Removing the release blocker label because I don't think this needs to block the release of v0.27.0-alpha.4. I agree it's a P1, though!
@hlburak If possible, I'd like to get 1-4 from the list of action items above into M2.
So quick status update:
- This whole epic is slated for M2.
- Alessandro landed a fixed limit for
storaged
processes https://github.com/MaterializeInc/materialize/pull/13881. That'll be in today's release. - Alessandro is actively working on the other items.
@andrioni, do you have a rough estimate for how long it'll take to everything but ALTER SOURCE
?
I'm going to make a separate epic for the follow up actions I listed, as they aren't directly related to this SIZE
parameter, and I don't want to confuse this discussion.
https://github.com/MaterializeInc/cloud/issues/3628
Oh sorry, I understand now. Yes, that'd be great Alex, thanks!

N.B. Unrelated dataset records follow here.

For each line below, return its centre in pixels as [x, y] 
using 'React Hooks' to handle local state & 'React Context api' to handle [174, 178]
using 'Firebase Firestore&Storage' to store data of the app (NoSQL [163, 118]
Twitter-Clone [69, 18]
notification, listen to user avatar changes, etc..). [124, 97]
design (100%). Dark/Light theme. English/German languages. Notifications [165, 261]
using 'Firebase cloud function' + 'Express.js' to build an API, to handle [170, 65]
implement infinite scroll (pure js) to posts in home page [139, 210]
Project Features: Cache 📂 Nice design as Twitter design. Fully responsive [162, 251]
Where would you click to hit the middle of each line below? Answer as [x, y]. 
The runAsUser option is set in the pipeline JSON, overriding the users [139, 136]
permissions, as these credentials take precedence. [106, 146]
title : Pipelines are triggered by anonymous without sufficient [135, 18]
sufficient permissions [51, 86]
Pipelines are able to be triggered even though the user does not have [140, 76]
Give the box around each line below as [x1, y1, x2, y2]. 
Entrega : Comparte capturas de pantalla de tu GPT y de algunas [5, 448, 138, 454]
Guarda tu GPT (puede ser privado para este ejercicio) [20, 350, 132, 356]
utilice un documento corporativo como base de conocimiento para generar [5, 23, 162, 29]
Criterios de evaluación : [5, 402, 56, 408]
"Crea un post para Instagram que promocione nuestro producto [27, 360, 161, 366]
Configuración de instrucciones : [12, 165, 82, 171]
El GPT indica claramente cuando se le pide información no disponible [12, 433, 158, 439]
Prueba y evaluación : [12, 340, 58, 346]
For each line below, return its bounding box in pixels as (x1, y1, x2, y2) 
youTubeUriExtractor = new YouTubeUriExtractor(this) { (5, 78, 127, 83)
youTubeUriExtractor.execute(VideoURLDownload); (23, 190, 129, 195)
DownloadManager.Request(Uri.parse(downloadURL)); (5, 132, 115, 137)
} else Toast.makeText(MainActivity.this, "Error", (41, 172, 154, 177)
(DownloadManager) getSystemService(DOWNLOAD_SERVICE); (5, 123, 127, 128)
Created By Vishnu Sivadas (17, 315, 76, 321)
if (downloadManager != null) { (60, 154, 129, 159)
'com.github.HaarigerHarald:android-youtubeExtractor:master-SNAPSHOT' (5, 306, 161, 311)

PR should be open sometime this week! I already have everything fully wired up here and "working", now it's just a matter of making it nice (i.e. not passing the size as a string up until the storage controller, implementing a ComputeInstanceReplicaAllocation
analogue, all the TODO
s in the commit). If you want to have something quick and dirty, I could probably prepare a PR today for this release and then do the refactors later, as the SQL parsing part should be final already, and nothing else is persisted (since the Source
parameters are persisted via SQL).
Eh, it was simpler than I expected: PR open #13891 for everything before ALTER SOURCE
.
We now have defaults in place. I'm moving the priority down to P2.
Just merged the ALTER SIZE
support. This supports SET
and RESET
for both SIZE
and REMOTE
, and should automatically scale up and down in k8s as necessary.
The PR includes some basic testing, but the proper run through QA is still pending. I've got a minor followup to do as well, shifting some of the source rewriting into the catalog.
@bkirwi, do you mind filing an issue for the follow up?
Linking the issue for visibility: https://github.com/MaterializeInc/materialize/issues/14494
Should we close this issue as done, @uce?
We are still waiting for @philip-stoev's sign-off, I believe.
QA sign-off blocked by https://github.com/MaterializeInc/materialize/issues/15300
@philip-stoev are you still blocked on QA sign-off now that #15300 is closed?
SIZE '4-1' and SIZE '4-4' now appear to work reasonably well so I am signing off this epic, even if we can not switch the entire CI to SIZE '4-4' at this time. I will track any residual bugs as separate tickets.